En effet les deux techniques fonctionnent sur l'ADN:
--> Le FISH sert a tracer un gène particulier dans le noyau, à savoir son emplacement dans le génome. On va attacher une
sonde fluorescente Spécifique à un morceau d'ADN. Ca va par exemple permettre de faire des cartes génétiques càd qu'on va pouvoir déterminer l'ordre des gènes dans un chromosome.
-->
L'Hoechst et le DAPI ne sont pas spécifique à une portion d'ADN particulière c'est LA différence avec le FISH. Ils vont marquer tout l'ADN. Du coup la quantité de colorants dans une zone du noyau dépend de la concentration d'ADN dans cette zone, c'est proportionnel --> ça va servir a visualiser l'euchromatine et l'hétérochromatine.

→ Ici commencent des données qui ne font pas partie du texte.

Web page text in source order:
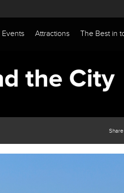
Events Attractions The Best in
the City
Share
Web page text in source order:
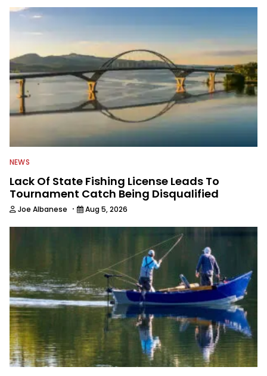
NEWS
Lack Of State Fishing License Leads To
Tournament Catch Being Disqualified
Joe Albanese · Aug 5, 2026
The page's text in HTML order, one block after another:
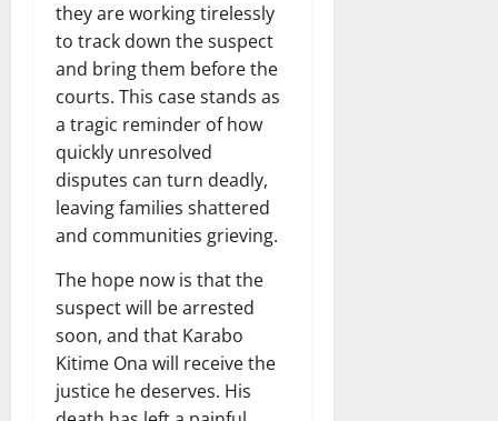
they are working tirelessly
to track down the suspect
and bring them before the
courts. This case stands as
a tragic reminder of how
quickly unresolved
disputes can turn deadly,
leaving families shattered
and communities grieving.
The hope now is that the
suspect will be arrested
soon, and that Karabo
Kitime Ona will receive the
justice he deserves. His
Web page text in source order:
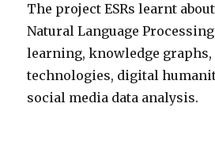
The project ESRs learnt
Natural Language
learning, knowledge graphs,
technologies, digital
social media data analysis.
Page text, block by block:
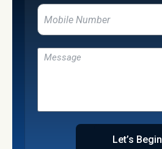
Let’s Begin
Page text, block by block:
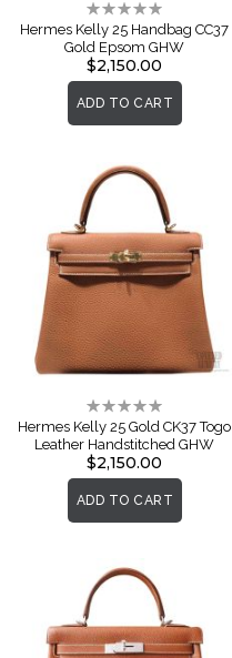
Rating:
0%
Hermes Kelly 25 Handbag CC37
Gold Epsom GHW
$2,150.00
ADD TO CART
Rating:
0%
Hermes Kelly 25 Gold CK37 Togo
Leather Handstitched GHW
$2,150.00
ADD TO CART
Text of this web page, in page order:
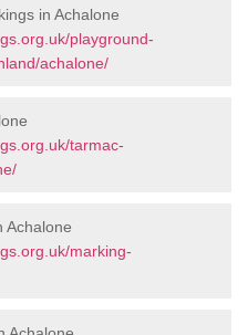
in Achalone
playground-
achalone/
tarmac-
Achalone
marking-
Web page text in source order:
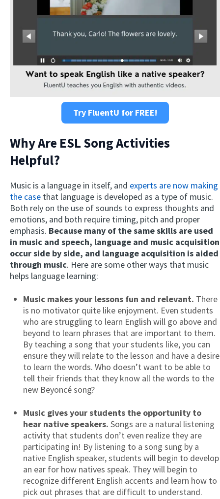
Try FluentU for FREE!
Why Are ESL Song Activities
Helpful?
Music is a language in itself, and experts are now making
the case that language is developed as a type of music.
Both rely on the use of sounds to express thoughts and
emotions, and both require timing, pitch and proper
emphasis. Because many of the same skills are used
in music and speech, language and music acquisition
occur side by side, and language acquisition is aided
through music. Here are some other ways that music
helps language learning:
Music makes your lessons fun and relevant. There
is no motivator quite like enjoyment. Even students
who are struggling to learn English will go above and
beyond to learn phrases that are important to them.
By teaching a song that your students like, you can
ensure they will relate to the lesson and have a desire
to learn the words. Who doesn’t want to be able to
tell their friends that they know all the words to the
new Beyoncé song?
Music gives your students the opportunity to
hear native speakers. Songs are a natural listening
activity that students don’t even realize they are
participating in! By listening to a song sung by a
native English speaker, students will begin to develop
an ear for how natives speak. They will begin to
recognize different English accents and learn how to
pick out phrases that are difficult to understand.
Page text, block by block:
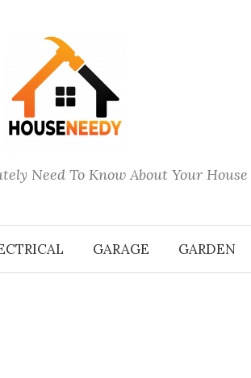
Need To Know About Your House
GARAGE GARDEN
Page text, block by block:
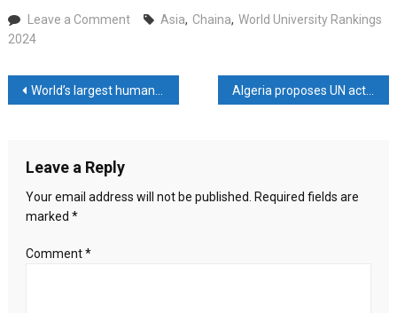
Leave a Commenton
Rankings
2024:
among
Asia, Chaina, World University Rankings
2024
Post
World’s largest humanitarian network calls for Gaza ceasefire Algeria proposes UN action to ‘stop killing in Rafah
Leave a Reply
Your email address will not be published.
Required fields are
marked *
Comment*
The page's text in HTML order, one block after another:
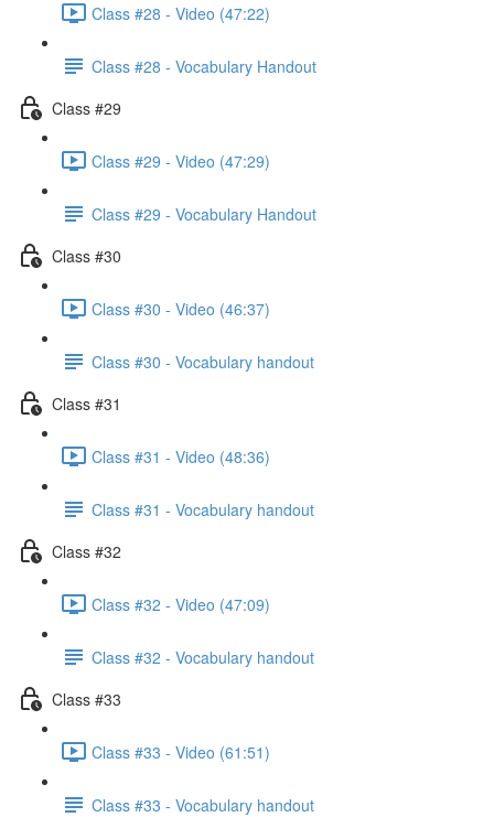
Class #28 - Video (47:22)
Class #28 - Vocabulary Handout
Class #29
Class #29 - Video (47:29)
Class #29 - Vocabulary Handout
Class #30
Class #30 - Video (46:37)
Class #30 - Vocabulary handout
Class #31
Class #31 - Video (48:36)
Class #31 - Vocabulary handout
Class #32
Class #32 - Video (47:09)
Class #32 - Vocabulary handout
Class #33
Class #33 - Video (61:51)
Class #33 - Vocabulary handout

L'euchromatine c'est de L'ADN peu condensé dans le noyau donc il y aura également une petite concentration de DAPI et une fluorescence faible.
L'hétérochromatine c'est l'ADN très condensé donc il y aura beaucoup de DAPI donc une fluorescence plus forte.
Et on peut considérer que dapi et Hoescht appartiennent aussi à la catégorie des marqueurs de l'ADN qui ne sont pas naturellement fluorescent c'est ça ?
Oui c'est ça ! La fluorescence est intrinsèque à la GFP càd que c'est indépendant des facteurs extérieurs, elle exprime sa fluorescence quoiqu'il arrive. La fluorescence de l'Hoescht/dapi n'est pas intrinsèque au colorant : si le colorant n'entre jamais en réaction avec sa cible (en l'occurence l'ADN) il n'exprime aucune fluorescence; ça va dépendre du milieu.
Et qu'apporte le fait qu'en plus d'etre des marqueurs fluorescents ils soient des colorants ? De la couleur fluorescente tout simplement ?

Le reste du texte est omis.